Do You Have a Small Claim? (20:III)

From Clicklaw Wikibooks

In order to have a legal claim, it must be recognised by the law. A frivolous claim is one that does not disclose a legal cause of action, is incapable of proof, or is otherwise bound to fail. A vexatious claim is one that is brought in order to annoy, frustrate, or antagonise the defendant. A claim may be both frivolous and vexatious.

If a claim is frivolous or vexatious, the claimant will lose and may be penalised up to 10% of the amount of the claim (Small Claims Rule 20(5)).
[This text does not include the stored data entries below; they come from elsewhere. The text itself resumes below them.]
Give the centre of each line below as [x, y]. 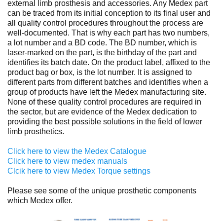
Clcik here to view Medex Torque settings [79, 171]
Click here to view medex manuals [67, 161]
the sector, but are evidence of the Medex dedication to [102, 111]
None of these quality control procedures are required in [104, 102]
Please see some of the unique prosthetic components [102, 190]
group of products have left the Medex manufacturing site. [107, 92]
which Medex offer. [40, 200]
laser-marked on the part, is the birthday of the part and [102, 52]
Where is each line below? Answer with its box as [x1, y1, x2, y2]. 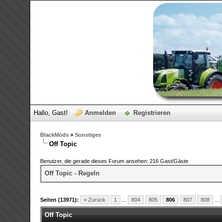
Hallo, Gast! [34, 109, 70, 116]
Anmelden [85, 109, 116, 116]
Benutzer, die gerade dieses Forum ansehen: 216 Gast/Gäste [40, 158, 189, 164]
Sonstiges [75, 132, 102, 138]
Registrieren [133, 109, 171, 116]
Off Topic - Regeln [44, 169, 100, 177]
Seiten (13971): [40, 197, 79, 203]
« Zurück [84, 197, 106, 203]
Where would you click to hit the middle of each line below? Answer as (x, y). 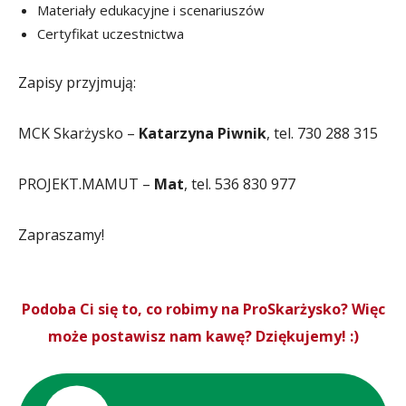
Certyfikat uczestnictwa (111, 33)
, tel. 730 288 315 (322, 133)
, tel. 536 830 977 (240, 184)
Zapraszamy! (61, 234)
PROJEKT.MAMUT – (86, 184)
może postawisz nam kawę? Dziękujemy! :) (203, 336)
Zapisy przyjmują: (77, 82)
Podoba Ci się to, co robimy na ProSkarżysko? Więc (203, 309)
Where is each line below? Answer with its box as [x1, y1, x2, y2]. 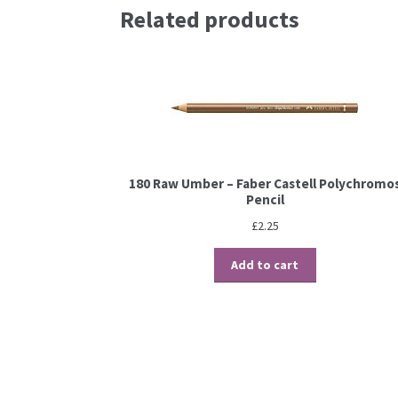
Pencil [245, 191, 284, 209]
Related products [119, 4, 299, 34]
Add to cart [231, 257, 299, 274]
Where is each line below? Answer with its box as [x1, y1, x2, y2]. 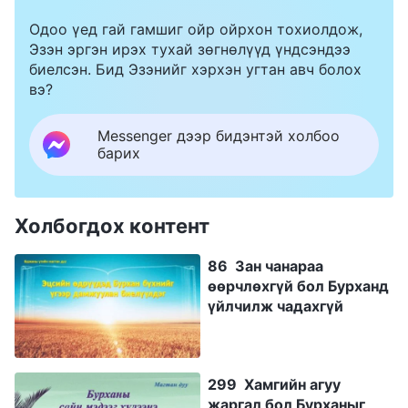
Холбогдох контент [15, 213, 209, 238]
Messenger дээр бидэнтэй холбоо [97, 126, 340, 145]
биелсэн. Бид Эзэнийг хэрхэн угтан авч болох [29, 59, 362, 78]
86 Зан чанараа [208, 256, 323, 275]
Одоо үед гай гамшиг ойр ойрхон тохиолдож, [29, 19, 362, 38]
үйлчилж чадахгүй [208, 296, 343, 315]
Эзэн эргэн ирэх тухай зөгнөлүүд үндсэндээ [29, 39, 351, 58]
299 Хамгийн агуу [208, 375, 341, 394]
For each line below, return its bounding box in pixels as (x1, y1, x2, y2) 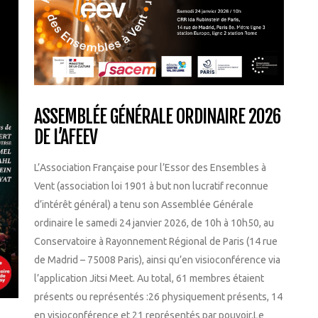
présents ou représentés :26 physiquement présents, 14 (34, 290, 283, 302)
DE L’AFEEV (34, 125, 97, 148)
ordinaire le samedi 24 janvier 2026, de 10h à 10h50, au (34, 216, 274, 229)
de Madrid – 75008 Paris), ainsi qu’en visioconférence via (34, 253, 280, 265)
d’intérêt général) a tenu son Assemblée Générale (34, 198, 253, 210)
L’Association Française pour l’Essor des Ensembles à (34, 161, 266, 173)
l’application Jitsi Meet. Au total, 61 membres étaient (34, 272, 264, 284)
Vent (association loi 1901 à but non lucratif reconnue (34, 180, 268, 192)
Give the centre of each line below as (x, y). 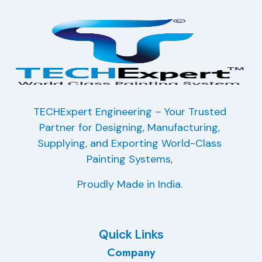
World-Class (192, 144)
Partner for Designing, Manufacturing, (130, 128)
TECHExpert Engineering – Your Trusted (130, 112)
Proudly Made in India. (130, 185)
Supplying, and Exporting (99, 144)
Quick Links (131, 235)
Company (131, 252)
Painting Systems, (130, 159)
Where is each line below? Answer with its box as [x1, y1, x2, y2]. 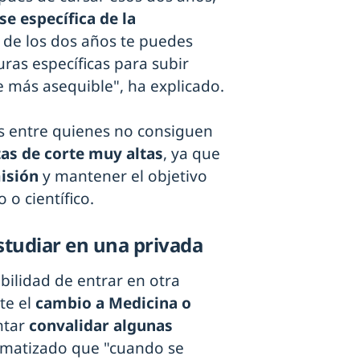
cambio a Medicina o [35, 292, 191, 314]
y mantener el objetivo [39, 166, 207, 187]
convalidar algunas [29, 315, 173, 337]
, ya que [163, 143, 220, 165]
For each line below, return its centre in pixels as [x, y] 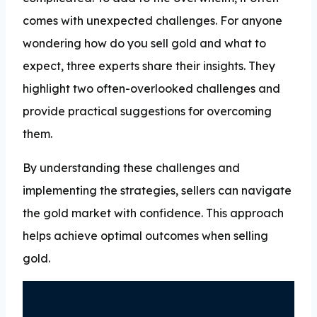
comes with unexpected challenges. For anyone [152, 20]
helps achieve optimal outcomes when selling [145, 235]
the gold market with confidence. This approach [153, 213]
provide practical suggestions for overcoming [147, 111]
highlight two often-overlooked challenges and [151, 88]
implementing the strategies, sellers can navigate [157, 190]
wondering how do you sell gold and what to [144, 43]
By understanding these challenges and [131, 167]
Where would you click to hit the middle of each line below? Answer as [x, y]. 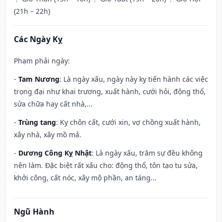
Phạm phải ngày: [42, 61]
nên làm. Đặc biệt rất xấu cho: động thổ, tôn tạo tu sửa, [106, 166]
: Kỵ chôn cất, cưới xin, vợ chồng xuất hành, [128, 122]
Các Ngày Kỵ [38, 39]
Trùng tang [37, 122]
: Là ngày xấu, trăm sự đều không [147, 153]
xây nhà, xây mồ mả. [48, 135]
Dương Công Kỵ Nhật [55, 153]
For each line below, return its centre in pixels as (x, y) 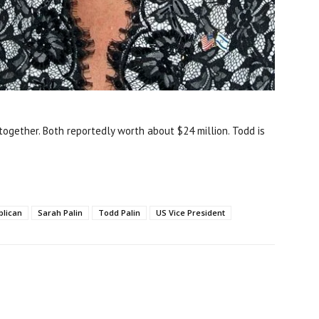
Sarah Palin (60, 213)
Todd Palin (119, 213)
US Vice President (190, 213)
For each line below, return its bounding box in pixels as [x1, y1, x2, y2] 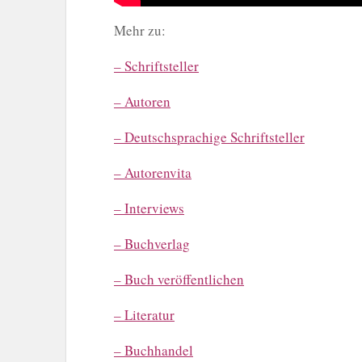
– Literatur [114, 305, 175, 325]
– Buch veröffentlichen [114, 270, 244, 289]
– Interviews [114, 199, 184, 218]
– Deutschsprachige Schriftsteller [114, 128, 305, 147]
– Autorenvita [114, 163, 192, 183]
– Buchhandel [114, 341, 193, 360]
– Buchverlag [114, 234, 190, 254]
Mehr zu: [114, 21, 166, 40]
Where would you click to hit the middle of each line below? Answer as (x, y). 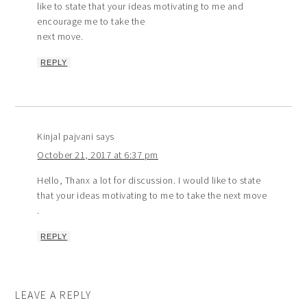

The penalty could be up to $8,750 on a $35,000 claim; it pays to research your cause of action and limit your claim to the proper amount.

A. Types of Claims & Remedies

It is helpful to research each of the following types of claims to ensure that a claim falls within at least one of them. See Appendix G: Causes of Action for a partial list of specific causes of action. If you are unable to fit your claim into one of the listed categories, you should consult a lawyer to see if you have a cause of action.

1. Tort

Torts are offences committed by one person against another. Examples include assault, battery, and negligence. Each tort has its own test and defences. Tort law continues to evolve and a person planning to bring a claim in tort should research what must be proven to be successful and which defences may be available to the defendant. Resources include, the courthouse library, and a practising lawyer.

2. Contract

Contract law governs voluntary relationships between parties. It is a complicated and nuanced area of the law and a person planning to bring a claim in contract should research what must be proven to be successful and which defences may be available to the defendant. Resources include, the courthouse library, and a practising lawyer.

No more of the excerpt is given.